→ **DIRECTIONS FOR THIS TASK**
Quote the records exactly, starting at the first line and stopping after the line with "devices = ie.available_devices"; skip the pictures.

→ **DATA SECTION**
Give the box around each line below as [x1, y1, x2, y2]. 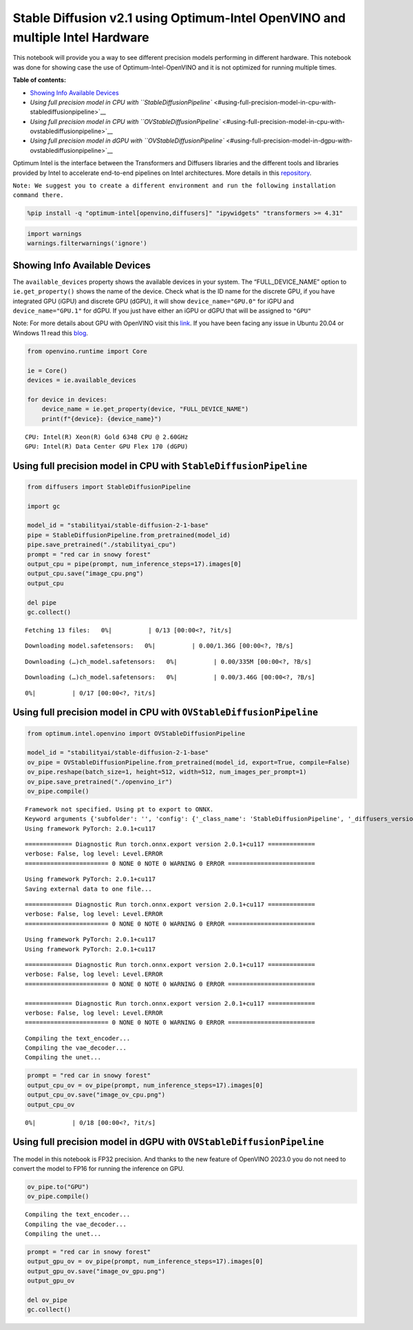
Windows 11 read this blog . [12, 329, 89, 337]
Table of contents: [12, 76, 67, 84]
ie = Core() [27, 366, 68, 375]
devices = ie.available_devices [27, 376, 137, 384]
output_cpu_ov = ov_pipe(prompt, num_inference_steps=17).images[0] [27, 1081, 264, 1089]
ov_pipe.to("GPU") [27, 1183, 89, 1191]
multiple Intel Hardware [12, 30, 149, 45]
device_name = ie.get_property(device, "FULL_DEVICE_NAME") [41, 405, 249, 413]
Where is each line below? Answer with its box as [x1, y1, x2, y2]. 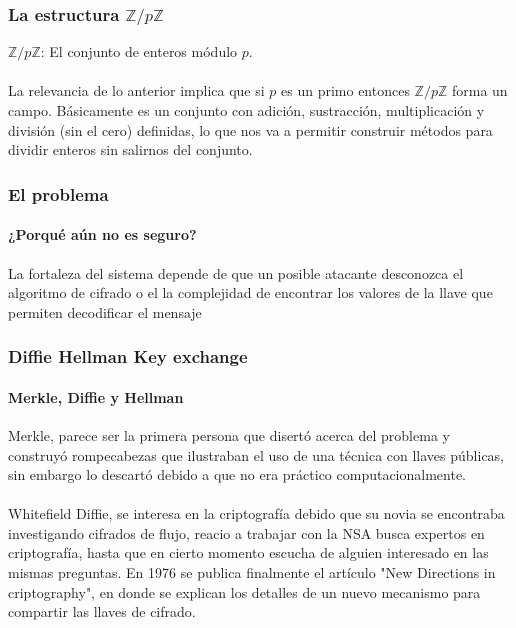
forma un [451, 80, 508, 101]
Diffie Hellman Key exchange [8, 344, 248, 369]
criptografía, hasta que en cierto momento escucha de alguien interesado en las [8, 542, 489, 563]
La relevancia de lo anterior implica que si [8, 80, 265, 101]
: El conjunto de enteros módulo [40, 41, 238, 62]
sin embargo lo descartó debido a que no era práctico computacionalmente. [8, 464, 467, 485]
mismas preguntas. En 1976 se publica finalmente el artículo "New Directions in [8, 562, 496, 583]
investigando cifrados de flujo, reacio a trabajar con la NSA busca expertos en [8, 522, 485, 543]
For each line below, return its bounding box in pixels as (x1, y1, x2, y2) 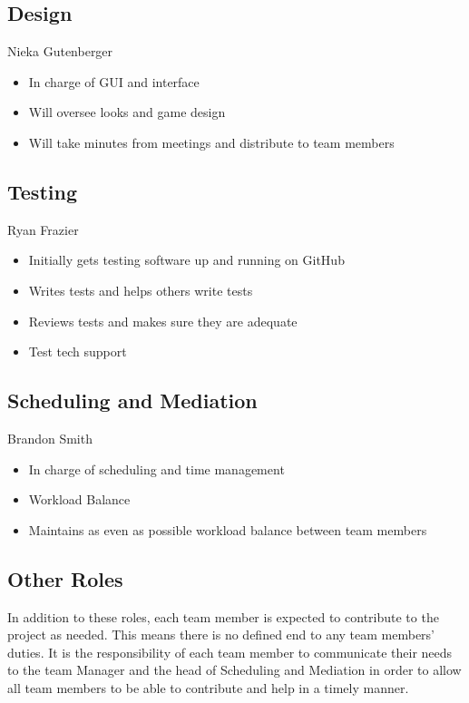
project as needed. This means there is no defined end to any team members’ (7, 625, 435, 644)
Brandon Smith (7, 428, 93, 447)
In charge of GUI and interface (28, 72, 200, 91)
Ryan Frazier (7, 220, 79, 239)
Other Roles (7, 564, 123, 592)
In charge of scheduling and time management (28, 459, 285, 478)
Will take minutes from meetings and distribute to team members (28, 132, 395, 151)
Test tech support (28, 342, 127, 361)
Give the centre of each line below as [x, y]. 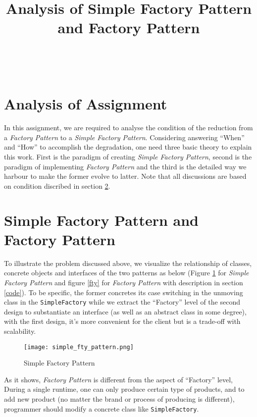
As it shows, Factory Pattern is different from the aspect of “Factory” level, [118, 379]
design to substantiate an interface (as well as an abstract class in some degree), [125, 311]
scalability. [20, 331]
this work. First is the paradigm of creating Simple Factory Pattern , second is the [128, 157]
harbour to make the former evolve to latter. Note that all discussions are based [125, 176]
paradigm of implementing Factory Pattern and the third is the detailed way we [125, 166]
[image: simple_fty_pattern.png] [79, 347]
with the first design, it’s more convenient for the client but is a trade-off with [122, 321]
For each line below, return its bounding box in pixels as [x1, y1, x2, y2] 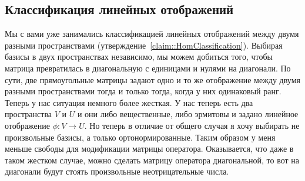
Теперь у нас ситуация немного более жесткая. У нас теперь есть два [5, 96, 253, 108]
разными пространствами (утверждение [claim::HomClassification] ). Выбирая [5, 39, 283, 51]
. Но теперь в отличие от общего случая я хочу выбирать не [84, 119, 300, 131]
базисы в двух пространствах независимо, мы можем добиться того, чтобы [5, 50, 273, 63]
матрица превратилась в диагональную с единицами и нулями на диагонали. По [5, 62, 291, 74]
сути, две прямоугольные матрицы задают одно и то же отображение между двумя [5, 73, 300, 86]
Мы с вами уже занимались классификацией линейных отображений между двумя [5, 28, 299, 40]
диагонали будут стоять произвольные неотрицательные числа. [5, 165, 229, 177]
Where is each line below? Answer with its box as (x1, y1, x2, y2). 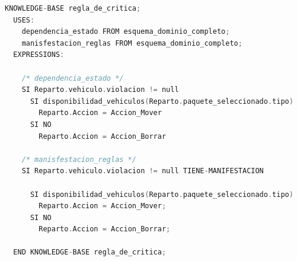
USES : (13, 15, 35, 24)
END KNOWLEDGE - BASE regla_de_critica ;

→ **OUTPUT OF THE EXERCISE**
Give the box around each line below as [x1, y1, x2, y2]. 
Windows 11 read this blog . [12, 329, 89, 337]
Table of contents: [12, 76, 67, 84]
ie = Core() [27, 366, 68, 375]
devices = ie.available_devices [27, 376, 137, 384]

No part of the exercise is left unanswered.